◆ Extracted information ◆
[Start of section]
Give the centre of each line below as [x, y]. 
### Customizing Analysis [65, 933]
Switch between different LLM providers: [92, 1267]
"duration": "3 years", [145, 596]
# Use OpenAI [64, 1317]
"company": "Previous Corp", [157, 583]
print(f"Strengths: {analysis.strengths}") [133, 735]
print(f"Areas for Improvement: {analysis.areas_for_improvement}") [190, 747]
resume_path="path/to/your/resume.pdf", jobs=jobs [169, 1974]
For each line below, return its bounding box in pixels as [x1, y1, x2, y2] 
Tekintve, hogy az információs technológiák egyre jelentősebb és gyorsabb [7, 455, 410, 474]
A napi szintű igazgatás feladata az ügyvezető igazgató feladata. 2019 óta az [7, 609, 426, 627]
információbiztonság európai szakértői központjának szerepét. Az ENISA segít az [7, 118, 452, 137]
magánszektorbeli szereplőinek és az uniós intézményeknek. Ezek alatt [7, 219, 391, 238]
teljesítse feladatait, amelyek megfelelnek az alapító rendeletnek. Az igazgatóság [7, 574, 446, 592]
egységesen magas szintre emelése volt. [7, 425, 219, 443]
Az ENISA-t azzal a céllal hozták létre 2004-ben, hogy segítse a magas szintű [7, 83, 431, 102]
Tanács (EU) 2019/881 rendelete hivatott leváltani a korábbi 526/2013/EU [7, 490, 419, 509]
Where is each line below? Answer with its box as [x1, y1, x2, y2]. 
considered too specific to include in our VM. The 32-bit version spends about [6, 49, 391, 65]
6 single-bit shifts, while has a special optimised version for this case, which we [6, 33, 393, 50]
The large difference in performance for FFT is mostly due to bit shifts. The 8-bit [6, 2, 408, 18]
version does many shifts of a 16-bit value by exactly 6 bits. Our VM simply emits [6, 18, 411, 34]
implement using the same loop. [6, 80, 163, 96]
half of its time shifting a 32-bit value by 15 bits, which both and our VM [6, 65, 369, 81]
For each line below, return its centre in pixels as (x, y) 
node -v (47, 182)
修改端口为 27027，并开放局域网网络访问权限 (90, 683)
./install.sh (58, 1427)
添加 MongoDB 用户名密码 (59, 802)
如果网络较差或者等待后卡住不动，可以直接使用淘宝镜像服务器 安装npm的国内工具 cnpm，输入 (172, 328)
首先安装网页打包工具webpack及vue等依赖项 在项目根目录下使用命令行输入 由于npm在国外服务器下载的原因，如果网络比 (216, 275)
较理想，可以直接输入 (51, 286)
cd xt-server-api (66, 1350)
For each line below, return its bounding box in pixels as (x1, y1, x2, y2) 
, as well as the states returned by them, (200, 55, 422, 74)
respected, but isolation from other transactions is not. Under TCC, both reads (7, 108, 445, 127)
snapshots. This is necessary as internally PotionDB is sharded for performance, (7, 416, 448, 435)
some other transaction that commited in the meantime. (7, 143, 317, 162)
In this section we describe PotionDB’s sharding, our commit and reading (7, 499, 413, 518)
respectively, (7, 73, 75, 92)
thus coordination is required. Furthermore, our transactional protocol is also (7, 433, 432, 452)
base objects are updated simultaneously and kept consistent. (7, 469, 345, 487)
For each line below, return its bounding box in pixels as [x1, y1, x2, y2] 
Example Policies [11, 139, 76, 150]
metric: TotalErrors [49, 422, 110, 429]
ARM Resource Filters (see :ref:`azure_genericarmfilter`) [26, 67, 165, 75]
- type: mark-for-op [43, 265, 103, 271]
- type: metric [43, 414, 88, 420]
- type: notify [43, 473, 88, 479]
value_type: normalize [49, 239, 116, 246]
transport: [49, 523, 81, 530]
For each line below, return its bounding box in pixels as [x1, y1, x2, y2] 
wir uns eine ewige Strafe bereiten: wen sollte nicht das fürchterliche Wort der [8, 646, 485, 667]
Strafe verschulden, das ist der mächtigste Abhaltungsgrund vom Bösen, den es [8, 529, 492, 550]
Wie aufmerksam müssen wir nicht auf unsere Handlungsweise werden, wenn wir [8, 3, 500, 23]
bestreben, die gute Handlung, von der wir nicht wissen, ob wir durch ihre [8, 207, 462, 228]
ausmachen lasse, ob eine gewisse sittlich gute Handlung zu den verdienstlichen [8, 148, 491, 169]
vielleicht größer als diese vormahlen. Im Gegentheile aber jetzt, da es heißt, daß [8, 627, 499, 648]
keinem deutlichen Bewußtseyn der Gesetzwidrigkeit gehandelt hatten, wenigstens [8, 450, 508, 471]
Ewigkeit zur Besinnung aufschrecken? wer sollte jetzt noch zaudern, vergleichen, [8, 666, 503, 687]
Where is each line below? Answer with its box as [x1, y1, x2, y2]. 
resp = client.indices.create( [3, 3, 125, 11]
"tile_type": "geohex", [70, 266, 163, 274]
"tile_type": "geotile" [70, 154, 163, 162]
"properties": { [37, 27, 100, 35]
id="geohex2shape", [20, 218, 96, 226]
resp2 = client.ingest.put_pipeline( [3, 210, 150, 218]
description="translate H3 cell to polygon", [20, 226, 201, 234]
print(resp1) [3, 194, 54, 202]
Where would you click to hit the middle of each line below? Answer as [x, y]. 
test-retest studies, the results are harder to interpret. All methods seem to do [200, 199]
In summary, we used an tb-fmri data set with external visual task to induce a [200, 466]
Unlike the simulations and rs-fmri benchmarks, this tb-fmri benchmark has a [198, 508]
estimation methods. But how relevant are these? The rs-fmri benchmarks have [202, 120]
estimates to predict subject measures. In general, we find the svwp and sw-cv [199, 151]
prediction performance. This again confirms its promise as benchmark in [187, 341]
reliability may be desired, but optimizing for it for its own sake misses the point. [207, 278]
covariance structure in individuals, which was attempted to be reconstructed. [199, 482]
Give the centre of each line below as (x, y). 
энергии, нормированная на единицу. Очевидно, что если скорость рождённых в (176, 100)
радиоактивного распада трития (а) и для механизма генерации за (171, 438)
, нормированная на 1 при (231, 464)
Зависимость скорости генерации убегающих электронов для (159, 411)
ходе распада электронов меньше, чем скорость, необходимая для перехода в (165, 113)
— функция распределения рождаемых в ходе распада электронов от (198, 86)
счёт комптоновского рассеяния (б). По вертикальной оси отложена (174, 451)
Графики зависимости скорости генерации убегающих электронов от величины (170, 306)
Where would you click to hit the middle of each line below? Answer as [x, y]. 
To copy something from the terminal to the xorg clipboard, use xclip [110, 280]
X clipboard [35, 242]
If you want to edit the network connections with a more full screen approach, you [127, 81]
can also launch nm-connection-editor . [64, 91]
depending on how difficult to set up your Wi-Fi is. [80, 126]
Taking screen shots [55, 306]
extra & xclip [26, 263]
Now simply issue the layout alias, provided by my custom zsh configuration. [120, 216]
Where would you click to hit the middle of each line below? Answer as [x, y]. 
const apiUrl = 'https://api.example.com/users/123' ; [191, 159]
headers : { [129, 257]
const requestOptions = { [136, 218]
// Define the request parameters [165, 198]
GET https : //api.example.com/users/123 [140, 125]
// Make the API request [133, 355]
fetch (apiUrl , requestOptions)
[End of section]
◆ Task goal ◆
Reproduce the entries above exactly, but only the lines between the line holding "thus coordination is" and the line holding "test-retest studies, the", inclusive.

◆ Answer space ◆
thus coordination is required. Furthermore, our transactional protocol is also (7, 433, 432, 452)
base objects are updated simultaneously and kept consistent. (7, 469, 345, 487)
For each line below, return its bounding box in pixels as [x1, y1, x2, y2] 
Example Policies [11, 139, 76, 150]
metric: TotalErrors [49, 422, 110, 429]
ARM Resource Filters (see :ref:`azure_genericarmfilter`) [26, 67, 165, 75]
- type: mark-for-op [43, 265, 103, 271]
- type: metric [43, 414, 88, 420]
- type: notify [43, 473, 88, 479]
value_type: normalize [49, 239, 116, 246]
transport: [49, 523, 81, 530]
For each line below, return its bounding box in pixels as [x1, y1, x2, y2] 
wir uns eine ewige Strafe bereiten: wen sollte nicht das fürchterliche Wort der [8, 646, 485, 667]
Strafe verschulden, das ist der mächtigste Abhaltungsgrund vom Bösen, den es [8, 529, 492, 550]
Wie aufmerksam müssen wir nicht auf unsere Handlungsweise werden, wenn wir [8, 3, 500, 23]
bestreben, die gute Handlung, von der wir nicht wissen, ob wir durch ihre [8, 207, 462, 228]
ausmachen lasse, ob eine gewisse sittlich gute Handlung zu den verdienstlichen [8, 148, 491, 169]
vielleicht größer als diese vormahlen. Im Gegentheile aber jetzt, da es heißt, daß [8, 627, 499, 648]
keinem deutlichen Bewußtseyn der Gesetzwidrigkeit gehandelt hatten, wenigstens [8, 450, 508, 471]
Ewigkeit zur Besinnung aufschrecken? wer sollte jetzt noch zaudern, vergleichen, [8, 666, 503, 687]
Where is each line below? Answer with its box as [x1, y1, x2, y2]. 
resp = client.indices.create( [3, 3, 125, 11]
"tile_type": "geohex", [70, 266, 163, 274]
"tile_type": "geotile" [70, 154, 163, 162]
"properties": { [37, 27, 100, 35]
id="geohex2shape", [20, 218, 96, 226]
resp2 = client.ingest.put_pipeline( [3, 210, 150, 218]
description="translate H3 cell to polygon", [20, 226, 201, 234]
print(resp1) [3, 194, 54, 202]
Where would you click to hit the middle of each line below? Answer as [x, y]. 
test-retest studies, the results are harder to interpret. All methods seem to do [200, 199]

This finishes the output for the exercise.